Investors and banks often exclude “direct” financing of activities such as new coal plants or Arctic oil drilling, which only covers asset-specific project finance — or bar companies with more than a certain percentage of revenue from coal, a threshold that Glencore and BHP do not meet.
Focus on the here and now
Baines is even sceptical of the Net Zero Asset Owners’ Alliance, led by some of the world’s largest insurance companies, which now has 61 members with $10tr of assets. “Those signed up to it have a wide variety of practice and behaviours,” he said. “All these initiatives say sign up to net zero by 2050, but that doesn’t mean an awful lot.

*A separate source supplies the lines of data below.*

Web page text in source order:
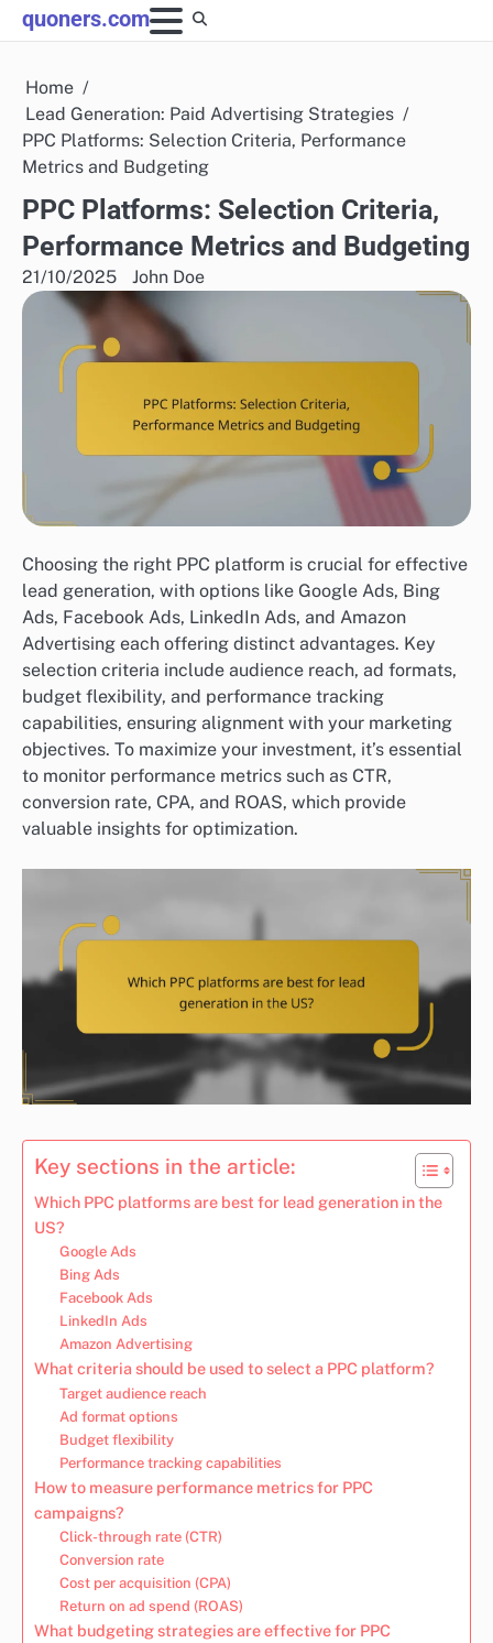
Skip
to
quoners.com
Home
Lead Generation: Paid Advertising Strategies
PPC Platforms: Selection Criteria, Performance
Metrics and Budgeting
PPC Platforms: Selection Criteria,
Performance Metrics and Budgeting
21/10/2025 John Doe
Choosing the right PPC platform is crucial for effective
lead generation, with options like Google Ads, Bing
Ads, Facebook Ads, LinkedIn Ads, and Amazon
Advertising each offering distinct advantages. Key
selection criteria include audience reach, ad formats,
budget flexibility, and performance tracking
capabilities, ensuring alignment with your marketing
objectives. To maximize your investment, it’s essential
to monitor performance metrics such as CTR,
conversion rate, CPA, and ROAS, which provide
valuable insights for optimization.
Key sections in the article:
Which PPC platforms are best for lead generation in the
US?
Google Ads
Bing Ads
Facebook Ads
LinkedIn Ads
Amazon Advertising
What criteria should be used to select a PPC platform?
Target audience reach
Ad format options
Budget flexibility
Performance tracking capabilities
How to measure performance metrics for PPC
campaigns?
Click-through rate (CTR)
Conversion rate
Cost per acquisition (CPA)
Return on ad spend (ROAS)
What budgeting strategies are effective for PPC
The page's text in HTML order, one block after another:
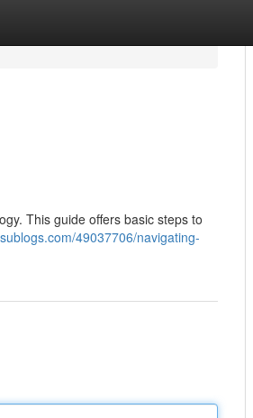
This guide offers basic steps to
49037706/navigating-

What would be even better would be just to adopt a transition plan that’s climate science-aligned and involves halving emissions by 2030. None of the coalitions go that far. We need to see real action now that changes the business models of companies we invest in.”
Cazenove Capital has put 100% of its assets on a net zero path and its parent Schroders is at 70%, with private assets not covered yet. The firm is applying to have a Science-Based Target validated.
Just as a much livelier, more informed dialogue between asset managers and companies is needed to get the low carbon transition moving, so is a fuller interaction between asset managers and asset owners.
“It makes a huge difference if our clients are saying ‘this is what I want’,” said Rogers. “There’s been a great increase in the number of consultants or asset owners asking about ESG. What I find interesting is that it’s still very focused on what you own and don’t, rather than active ownership. Either you divest or it’s not enough. But the whole thing relies on systemic change. Everybody has to transition.”
The asset owners’ group are demanding action on both fronts. “We want to send a very strong signal that this is the baseline,” said Baines. “If your policies and practices are below that, this is greenwashing and we will not accept it.”